The estimates of injury severity were based in part on the U.S. DOT BCA Guidance, Table A-1: Value of Reduced Fatalities and Injuries monetary values, includiing 1.44 injuries per accident, and the TIGER Guide, Table 4. KABCO/Unknown – AIS Data Conversion Matrix for injury severity probabilities. Accordingly, the data on number of road accidents reduced was converted to the Abbreviated Injury Scale (AIS) to determine estimated level of injury by severity rates (none, minor, moderate, serious, severe, critical). The AIS format was also used for bus and train accidents.
18. The expected life of the Project elements were obtained from Transport infrastructure evaluation using cost-benefit analysis: improvements at evaluating the asset through residual value a case study. Massachusetts Institute of Technology, Engineering Systems Division, ESC-WP-2013-21, updated August 2014 (http://esd.mit.edu/WPS/2013/esd-wp-2013-21.pdf). Project element costs are based upon the August 2009 CTA Locally Prefferred Alternatives Report, Table 6.14, LPA Capital Costs for percentage breakdowns based upon the total cost of $3,039,386,821 in 2020 $.
a. 4 Stations, 50% after 30 years (60 years life): $531,892,694 (17.5% of capital costs) X 50% useful life = $265,946,347.
b. Permanent Way (tracks, ballast), 20% after 30 years (38 years life): $623,074,298 (20.5% of capital costs) X 20% = $124,614,860. Given that the Project ROW is elevated, the criteria for bridges is used instead, 50% after 30 years (60 years life): $623,074,298 (20.5% of capital costs) X 50% = $311,537,149.
c.
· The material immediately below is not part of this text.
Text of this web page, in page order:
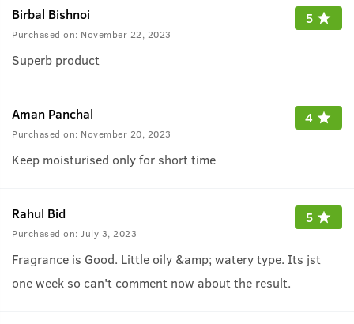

Systems/Signaling/Safety, 50% after 30 years (60 years useful life): $443,750,476 (14.6% of capital costs) X 50% = $221,875,238.
d. Land (150 years useful life): $109,417,926 (3.6% of capital costs) X 80% useful life = $87,534,340.
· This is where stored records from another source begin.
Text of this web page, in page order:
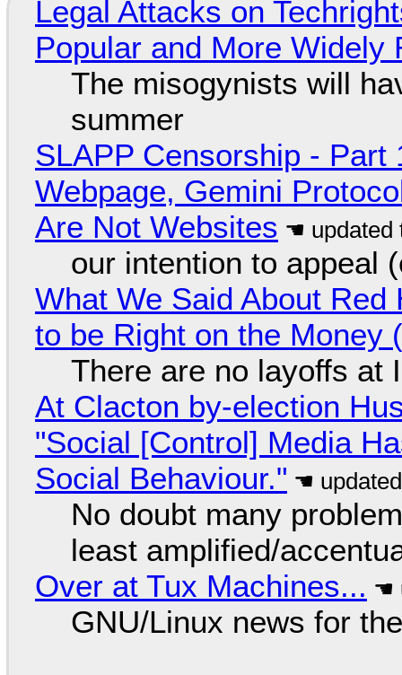
Legal Attacks on
Popular and More Widely
The misogynists will
summer
SLAPP Censorship - Part
Webpage, Gemini
Are Not Websites
our intention to appeal
What We Said About
to be Right on the Money
There are no layoffs at
At Clacton by-election
"Social [Control] Media
Social Behaviour."
No doubt many
least amplified/
Over at Tux Machines...
GNU/Linux news for

e. Sitework/Easthwork (60 years life): $72,945,284 (2.4% of capital costs) X 50% = $36,472,642.
f. Yards, Shops, Admin. Bldgs., (50 years life): CTA does not consider replacement of the 98th Street facility as part of the Project.
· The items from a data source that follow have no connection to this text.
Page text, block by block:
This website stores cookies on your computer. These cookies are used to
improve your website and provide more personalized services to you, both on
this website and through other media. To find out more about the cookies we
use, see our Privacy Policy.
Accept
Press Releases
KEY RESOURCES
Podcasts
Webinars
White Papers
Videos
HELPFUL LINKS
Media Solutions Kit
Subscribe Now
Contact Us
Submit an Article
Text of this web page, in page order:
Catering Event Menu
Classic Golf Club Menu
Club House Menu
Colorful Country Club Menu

g. Vehicles, 0% after 30 years (30 years useful life): $607,877,364 (20.0% of capital costs) X 0% useful life = $0 [FTA circular 5010.1D p. IV-18 states that rail cars have a useful life of at least 25 years (30 years useful life is assumed)].
h. The above totals 78.6% of capital costs. Professional services is 15.8% with the remaining 5.6 % as unallocated contingency ($50,000,000 is arbitrarily added to to the total residual value to account for this.).Thus, the calculated total residual value after 30 years was $973,365,716.